Aujourd’hui comme hier, il n’est pas facile d’annoncer l’Evangile. Car une question centrale reste : pourquoi le Salut nous a-t-il été acquis de cette manière ? Pourquoi a-t-il fallu la Crois, la folie de la Croix ? Dieu ne pouvait-il pas prendre un autre moyen plus « soft » pour nous sauver ? En cela l’Evangile d’aujourd’hui peut nous donner une réponse : « Vous êtes le sel de la terre »… Il y a au moins deux choses que nous pouvons dire au sujet du sel : d’abord, très peu de sel est nécessaire pour donner du goût aux aliments. Un peu de sel donne du goût, trop de sel gâte la nourriture. Et c’est à cet élément, tout comme le levain dans la pâte que Jésus compare le Règne de Dieu. Pour l’Eglise, pour les chrétiens en général, être une présence humble et discrète dans la vie de l’humanité est une situation normale. Toutes les grandes démonstrations voyantes et bruyantes de la présence de l’Eglise comme réalité puissante et influente desservent l’annonce de l’Evangile. Précisément, la deuxième caractéristique du sel est qu’il se dissout dans le reste des aliments et qu’il agit d’une manière imperceptible. Ainsi, fait le sel dans la pâte de l’humanité.

Quant à la lumière du monde nous n’en voyons que les effets : la ville éclairée, l’est par le soleil, et si nous ne pouvons regarder le soleil en face, c’est la blancheur des pierres de la « cité haute » qui reflète la splendeur du soleil. La lumière artificielle d’une lampe n’a pas besoin d’être trop puissante, il suffit qu’elle soit bien placée pour tous ceux de la maison, au bon endroit.

Ainsi, le sens de ces deux petites paraboles évangéliques indique-t-il que les disciples sont des « images » de Dieu. Ils révèlent quelque chose de la présence du Seigneur pour les autres. Les chrétiens ne doivent pas accaparer l’Evangile, ils doivent le refléter. La lumière ne vient pas de nous, mais de Lui ! Et si dans nos vies nous pouvons être « images » de Dieu c’est pour permettre à tout homme d’en être éclairé.

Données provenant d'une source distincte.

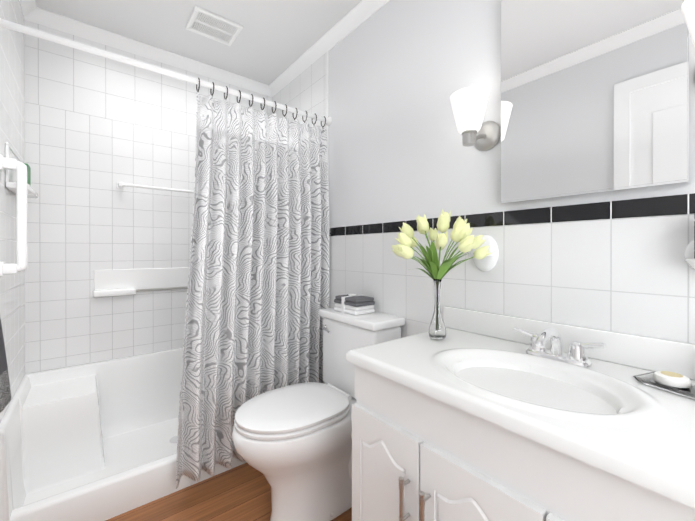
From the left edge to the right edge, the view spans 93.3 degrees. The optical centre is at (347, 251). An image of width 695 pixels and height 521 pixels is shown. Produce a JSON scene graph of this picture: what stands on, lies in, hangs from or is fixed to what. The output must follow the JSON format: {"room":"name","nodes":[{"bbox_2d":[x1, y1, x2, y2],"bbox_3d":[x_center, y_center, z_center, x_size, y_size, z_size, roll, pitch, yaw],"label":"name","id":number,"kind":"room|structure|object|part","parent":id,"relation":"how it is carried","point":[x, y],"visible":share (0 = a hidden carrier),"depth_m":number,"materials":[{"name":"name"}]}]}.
{"room":"bathroom","nodes":[
{"label":"bathroom","id":0,"kind":"room"},
{"bbox_2d":[35,0,360,84],"bbox_3d":[-0.061,-1.359,0.805,1.650,0.100,3.800,0,0,-38],"label":"ceiling","id":1,"kind":"structure","parent":0,"point":[273,41],"depth_m":1.89,"materials":[{"name":"white paint"}]},
{"bbox_2d":[19,0,42,24],"bbox_3d":[-0.606,-1.277,0.373,0.058,0.062,3.600,0,0,-38],"label":"crown molding","id":2,"kind":"structure","parent":1,"relation":"attached to","point":[32,13],"depth_m":1.76,"materials":[{"name":"white"}]},
{"bbox_2d":[186,6,242,45],"bbox_3d":[-0.776,-1.304,1.910,0.260,0.014,0.220,0,0,-38],"label":"ceiling vent","id":3,"kind":"object","parent":1,"relation":"in","point":[208,24],"visible":1,"depth_m":1.90,"materials":[{"name":"white"}]},
{"bbox_2d":[106,463,351,520],"bbox_3d":[-0.061,1.201,0.811,1.650,0.100,3.800,0,0,-38],"label":"floor","id":4,"kind":"structure","parent":0,"point":[242,492],"depth_m":1.50,"materials":[{"name":"brown wood"}]},
{"bbox_2d":[0,348,245,520],"bbox_3d":[-0.951,0.903,1.935,1.446,0.490,0.728,0,0,-38],"label":"bathtub","id":5,"kind":"object","parent":4,"relation":"on","point":[87,442],"visible":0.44,"depth_m":1.61,"materials":[{"name":"white ceramic"}]},
{"bbox_2d":[170,436,176,442],"bbox_3d":[-0.996,1.095,1.920,0.080,0.005,0.080,0,0,-38],"label":"drain","id":6,"kind":"object","parent":5,"relation":"attached to","point":[173,439],"visible":0.58,"depth_m":1.91,"materials":[{"name":"silver metal"}]},
{"bbox_2d":[232,308,404,520],"bbox_3d":[-0.148,0.728,1.480,0.731,0.841,0.436,0,0,-38],"label":"toilet","id":7,"kind":"object","parent":4,"relation":"on","point":[292,444],"visible":0.81,"depth_m":1.37,"materials":[{"name":"white ceramic"}]},
{"bbox_3d":[-0.230,0.668,1.416,0.501,0.049,0.376,0,0,-38],"label":"seat","id":8,"kind":"part","parent":7,"relation":"part of","materials":[{"name":"white plastic"}]},
{"bbox_3d":[-0.106,0.395,1.678,0.034,0.032,0.091,0,0,-38],"label":"lever","id":9,"kind":"part","parent":7,"relation":"part of","materials":[{"name":"silver metal"}]},
{"bbox_2d":[334,294,374,314],"bbox_3d":[0.034,0.261,1.680,0.140,0.090,0.185,0,0,-38],"label":"towel","id":10,"kind":"object","parent":7,"relation":"on","point":[353,304],"visible":1,"depth_m":1.63,"materials":[{"name":"white fabric"}]},
{"bbox_3d":[0.058,0.502,1.643,0.204,0.390,0.436,0,0,-38],"label":"tank","id":11,"kind":"part","parent":7,"relation":"part of","materials":[{"name":"white ceramic"}]},
{"bbox_2d":[346,306,694,520],"bbox_3d":[0.572,0.681,0.721,0.553,0.939,1.215,0,0,-38],"label":"bathroom vanity","id":12,"kind":"object","parent":4,"relation":"on","point":[474,415],"visible":0.92,"depth_m":0.77,"materials":[{"name":"white"}]},
{"bbox_2d":[392,209,490,339],"bbox_3d":[0.307,0.078,1.169,0.302,0.462,0.367,0,0,-38],"label":"vase","id":13,"kind":"object","parent":12,"relation":"on","point":[460,234],"visible":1,"depth_m":1.15,"materials":[{"name":"clear glass"}]},
{"bbox_2d":[513,327,605,367],"bbox_3d":[0.565,0.260,0.915,0.156,0.099,0.234,0,0,-38],"label":"faucet","id":14,"kind":"object","parent":12,"relation":"on","point":[537,354],"depth_m":0.92,"materials":[{"name":"silver metal"}]},
{"bbox_2d":[633,371,694,399],"bbox_3d":[0.759,0.297,0.724,0.096,0.027,0.170,0,0,-20],"label":"soap tray","id":15,"kind":"object","parent":12,"relation":"on","point":[677,383],"visible":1,"depth_m":0.74,"materials":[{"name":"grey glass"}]},
{"bbox_2d":[329,0,694,227],"bbox_3d":[0.547,-0.080,1.289,0.100,2.460,3.800,0,0,-38],"label":"wall","id":16,"kind":"structure","parent":0,"point":[401,72],"depth_m":1.50,"materials":[{"name":"white paint"}]},
{"bbox_2d":[272,52,326,126],"bbox_3d":[-0.368,-1.060,2.357,0.006,0.505,0.774,0,0,-38],"label":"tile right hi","id":17,"kind":"structure","parent":16,"relation":"attached to","point":[305,90],"depth_m":2.22,"materials":[{"name":"white tile"}]},
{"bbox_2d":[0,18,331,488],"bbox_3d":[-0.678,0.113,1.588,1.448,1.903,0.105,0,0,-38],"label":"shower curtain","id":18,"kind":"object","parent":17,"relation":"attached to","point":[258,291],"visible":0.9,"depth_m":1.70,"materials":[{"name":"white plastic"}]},
{"bbox_2d":[327,51,328,192],"bbox_3d":[-0.124,-0.052,2.051,0.007,2.400,0.012,0,0,-38],"label":"trim","id":19,"kind":"structure","parent":16,"relation":"attached to","point":[328,115],"depth_m":2.04,"materials":[{"name":"white"}]},
{"bbox_2d":[267,0,389,96],"bbox_3d":[0.485,-1.279,1.237,0.058,0.062,3.600,0,0,-38],"label":"crown molding","id":20,"kind":"structure","parent":16,"relation":"attached to","point":[356,16],"depth_m":1.99,"materials":[{"name":"white"}]},
{"bbox_2d":[450,87,500,150],"bbox_3d":[0.452,-0.463,1.177,0.186,0.176,0.132,0,0,-38],"label":"sconce","id":21,"kind":"object","parent":16,"relation":"attached to","point":[468,104],"visible":0.98,"depth_m":1.14,"materials":[{"name":"white glass"}]},
{"bbox_3d":[0.431,-0.487,1.160,0.132,0.128,0.132,0,0,-38],"label":"lamp shade","id":22,"kind":"part","parent":21,"relation":"part of","materials":[{"name":"white glass"}]},
{"bbox_2d":[329,214,694,343],"bbox_3d":[0.748,0.528,0.952,0.006,1.245,2.820,0,0,-38],"label":"wall tiles","id":23,"kind":"structure","parent":16,"relation":"attached to","point":[634,275],"depth_m":1.05,"materials":[{"name":"white tile"}]},
{"bbox_2d":[467,235,498,271],"bbox_3d":[0.509,0.005,1.228,0.124,0.140,0.104,0,0,-38],"label":"holder","id":24,"kind":"object","parent":23,"relation":"attached to","point":[487,263],"visible":0.54,"depth_m":1.21,"materials":[{"name":"white ceramic"}]},
{"bbox_2d":[684,213,694,269],"bbox_3d":[0.873,-0.015,0.763,0.120,0.153,0.130,0,0,-38],"label":"soap dish","id":25,"kind":"object","parent":23,"relation":"attached to","point":[689,253],"visible":0.98,"depth_m":0.80,"materials":[{"name":"white ceramic"}]},
{"bbox_2d":[329,193,694,235],"bbox_3d":[0.747,-0.119,0.950,0.008,0.050,2.820,0,0,-38],"label":"tile band","id":26,"kind":"object","parent":16,"relation":"attached to","point":[665,205],"visible":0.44,"depth_m":1.03,"materials":[{"name":"black tile"}]},
{"bbox_2d":[443,306,694,379],"bbox_3d":[0.780,0.268,0.885,0.022,0.085,1.215,0,0,-38],"label":"backsplash","id":27,"kind":"structure","parent":16,"relation":"attached to","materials":[{"name":"white stone"}]},
{"bbox_2d":[501,0,690,203],"bbox_3d":[0.698,-0.640,0.987,0.036,0.938,0.462,0,0,-38],"label":"mirror","id":28,"kind":"object","parent":16,"relation":"attached to","point":[595,96],"visible":1,"depth_m":0.95,"materials":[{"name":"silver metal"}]},
{"bbox_2d":[681,0,694,45],"bbox_3d":[0.821,-0.462,0.712,0.186,0.176,0.132,0,0,-38],"label":"sconce","id":29,"kind":"object","parent":16,"relation":"attached to","point":[688,9],"visible":1,"depth_m":0.72,"materials":[{"name":"white glass"}]},
{"bbox_3d":[-1.209,-0.083,2.258,1.450,2.460,0.100,0,0,-38],"label":"wall","id":30,"kind":"structure","parent":0,"visible":0},
{"bbox_2d":[25,102,195,373],"bbox_3d":[-1.176,-0.076,2.217,1.450,1.463,0.006,0,0,-38],"label":"wall tile","id":31,"kind":"structure","parent":30,"relation":"attached to","point":[86,217],"depth_m":1.97,"materials":[{"name":"white tile"}]},
{"bbox_2d":[93,267,188,296],"bbox_3d":[-1.138,0.186,2.197,0.896,0.156,0.072,0,0,-38],"label":"shelf","id":32,"kind":"object","parent":31,"relation":"attached to","point":[117,282],"visible":0.67,"depth_m":2.08,"materials":[{"name":"white ceramic"}]},
{"bbox_2d":[117,182,193,192],"bbox_3d":[-1.152,-0.410,2.194,0.638,0.038,0.058,0,0,-38],"label":"towel rail","id":33,"kind":"object","parent":31,"relation":"attached to","point":[120,185],"visible":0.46,"depth_m":2.09,"materials":[{"name":"white plastic"}]},
{"bbox_2d":[24,20,271,136],"bbox_3d":[-1.176,-1.060,2.215,1.450,0.505,0.006,0,0,-38],"label":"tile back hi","id":34,"kind":"structure","parent":30,"relation":"attached to","point":[60,76],"depth_m":2.00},
{"bbox_2d":[43,9,266,95],"bbox_3d":[-1.164,-1.281,2.190,1.320,0.062,0.058,0,0,-38],"label":"crown molding","id":35,"kind":"structure","parent":30,"relation":"attached to","point":[50,19],"depth_m":2.09,"materials":[{"name":"white"}]},
{"bbox_3d":[-0.668,-0.078,0.327,0.100,2.460,3.800,0,0,-38],"label":"wall","id":36,"kind":"structure","parent":0,"visible":0},
{"bbox_2d":[0,318,10,411],"bbox_3d":[-1.174,0.301,1.099,0.063,0.438,0.142,0,0,-38],"label":"towel","id":37,"kind":"object","parent":36,"relation":"attached to","point":[5,395],"visible":1,"depth_m":1.09,"materials":[{"name":"grey fabric"}]},
{"bbox_2d":[0,0,24,101],"bbox_3d":[-1.506,-1.058,1.468,0.006,0.505,0.754,0,0,-38],"label":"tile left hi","id":38,"kind":"structure","parent":36,"relation":"attached to","point":[12,43],"depth_m":1.52,"materials":[{"name":"white tile"}]},
{"bbox_2d":[0,45,24,421],"bbox_3d":[-1.506,-0.074,1.471,0.006,1.463,0.754,0,0,-38],"label":"wall tile","id":39,"kind":"structure","parent":36,"relation":"attached to","point":[12,134],"depth_m":1.45,"materials":[{"name":"white tile"}]},
{"bbox_2d":[0,154,27,276],"bbox_3d":[-1.298,-0.138,1.276,0.078,0.461,0.060,0,0,-38],"label":"grab rail","id":40,"kind":"object","parent":39,"relation":"attached to","point":[20,264],"visible":1,"depth_m":1.28,"materials":[{"name":"white plastic"}]},
{"bbox_2d":[5,142,37,198],"bbox_3d":[-1.471,-0.357,1.489,0.072,0.187,0.320,0,0,-38],"label":"soap dish","id":41,"kind":"object","parent":39,"relation":"attached to","point":[10,180],"visible":0.52,"depth_m":1.43,"materials":[{"name":"white ceramic"}]}
]}

C’est ensemble que nous sommes le sel de la terre et la lumière du monde car aujourd’hui dans l’évangile c’est à l’ensemble des disciples que Jésus s’adresse sur la Montagne. Il y a un temps où la Bonne Nouvelle interpelle le disciple en tant qu’individu : ce sera par exemple l’invitation faite dans un mois pour notre en carême. Et ainsi Jésus s’adressera-t-il à chaque disciple : « Toi quand tu pries… quand tu fais l’aumône… », fais-le sans ostentation, aucune. Aujourd’hui sur la montagne des béatitudes il s’adresse bien au groupe des disciples, à la communauté ecclésiale dans le rapport qu’elle doit avoir au monde.

Que la bienveillance mutuelle qui nous rend semblables à Dieu dépasse les limites de nos communautés, qu’elle s’étende en direction de tout homme de bonne volonté.